Can a mansion perched at the edge of the most beautiful coastal entrance to California have negative value?
“Can a mansion perched at the edge of the most beautiful coastal entrance to California have negative value?”
I don’t expect it to be perched there a few decades hence. Same for some of the neighbors. Take a drive south to Esplenade Avenue in Pacifica if you disagree.
Staircase down to water is ugly needs to be removed and replaced with some kind of lift. The lift doesn’t need to be enclosed elevator, it might be possible to get permit approvals for lift for moving cargo only, for loading and unloading surf kayak or some such semi plausible sounding reason. Then the owner takes their chances with the city if they get reported for letting people ride it.
As we revealed a couple of years ago, the stairway was built “beyond the property lines of the home, with said lines having been misrepresented when the permits for the construction of a new retaining wall, deck and stairway were secured.”
UPDATE: Infamous Sea Cliff Mansion Finally Trades for $6.5 Million
Hypothetical legal question. Could there possibly be some claim to prescriptive easement rights if land beyond property lines was openly and notoriously used for extended period of time?
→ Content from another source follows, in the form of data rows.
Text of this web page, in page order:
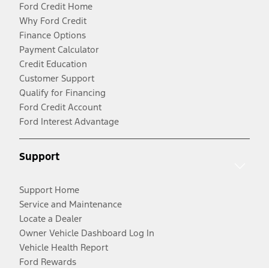
Ford Credit Home
Why Ford Credit
Finance Options
Payment Calculator
Credit Education
Customer Support
Qualify for Financing
Ford Credit Account
Ford Interest Advantage
Support
Support Home
Service and Maintenance
Locate a Dealer
Owner Vehicle Dashboard Log In
Vehicle Health Report
Ford Rewards
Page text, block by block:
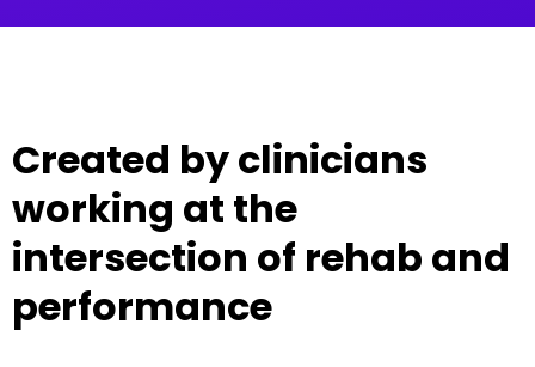
Created by clinicians
working at the
intersection of rehab and
performance
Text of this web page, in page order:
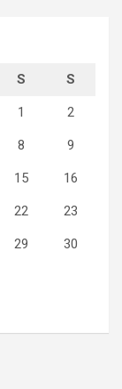
S S
1 2
8 9
15 16
22 23
29 30
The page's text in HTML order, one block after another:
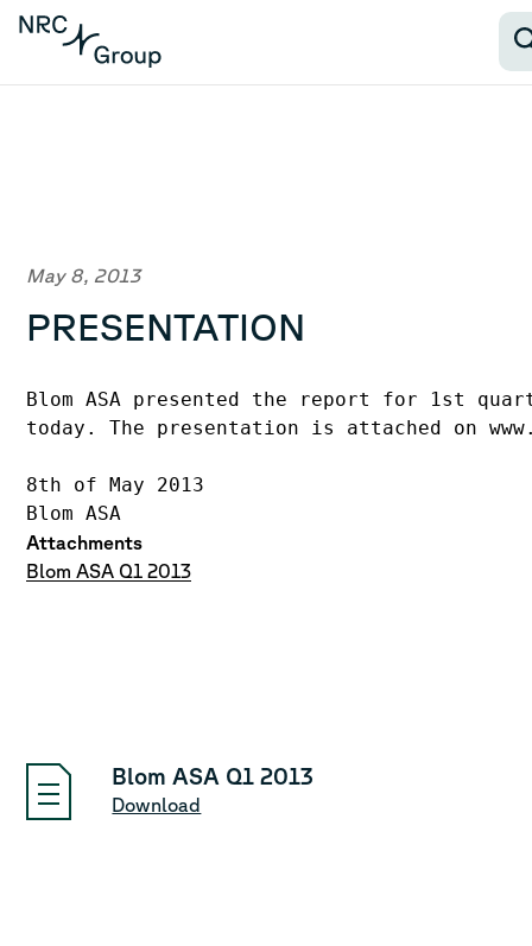
May 8, 2013
PRESENTATION
Blom ASA presented the report for 1st
today. The presentation is attached on
8th of May 2013
Blom ASA
Attachments
Blom ASA Q1 2013
Blom ASA Q1 2013
Download
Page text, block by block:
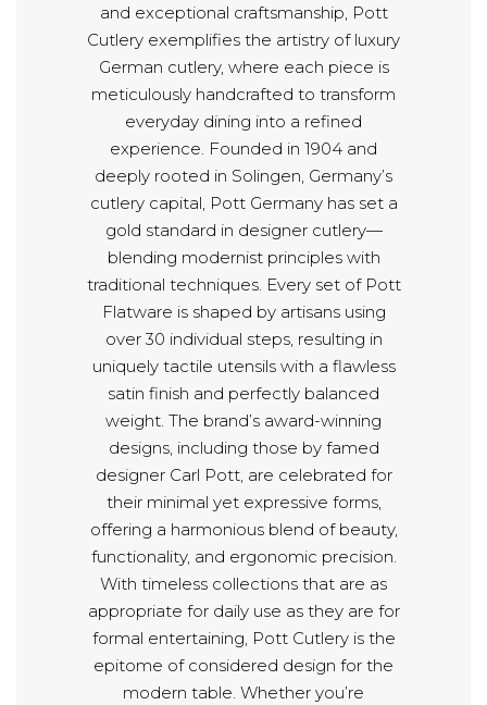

It seems like this question is put to the test, not at all hypothetically, on DTSF sidewalks and in parks every day.
Har har. Very droll. IANAL, but I don’t think that usage is putting any easement rights claims to the test. Just going by what I’ve read in textbooks, in California, a user of land that wishes to establish a prescriptive easement has to prove his or her use of another’s land was continuous and uninterrupted for five years. The people you’re talking about are sometimes rousted weekly, if not daily. In case you weren’t in town for the Asia-Pacific Economic Cooperation leaders’ summit, many, if not most encampments were removed wholesale.
Mayor London Breed’s policies of using the threat of arrest against homeless people to clear encampments off city streets went so far that a U.S. District Court Magistrate judge issued an injunction in 2022 to put a stop to it after a group of homeless people and the Coalition on Homelessness sued The City over them. And even assuming that injunction was in maximum effect, there are still three other sections of the penal and health codes authorizing police or other authorities to move or dismantle encampments, based on “willfully and maliciously obstruct[ing] the free movement of any person on any street, sidewalk, or other public place or on or in any place open to the public” or “Any accumulation of filth, garbage, decayed or spoiled food, unsanitary debris or waste material, or decaying animal or vegetable matter” that could and still are, being used to clear sidewalks and parks.
So, again as a layman, I’d feel comfortable concluding that people adversely using downtown S.F.’s sidewalks and parks wouldn’t be able to show continuous and uninterrupted use for the required period, and no judge would actually recognize a prescriptive easement for them.
OK, OK, now that you’ve spoiled the fun, I’ll attempt to answer ‘Fact’s query, with the same NAL proviso…tho I did have some exposure to the issue year’s ago when two neighbor’s became involved in just such a question (which – between two private parties – I’m thinking is much more the norm): and my answer, unsurprisingly, is “no”. And the main reason is the “open and notorious” provision – which of course is why the sidewalk/park mention, tho facetious, is relevant – since the usage isn’t visible to the normal person and (according to the article) the property line was misrepresented. I don’t doubt that a claim could be made, and it might even pass the non-frivolous threshold, but I don’t think it would prevail.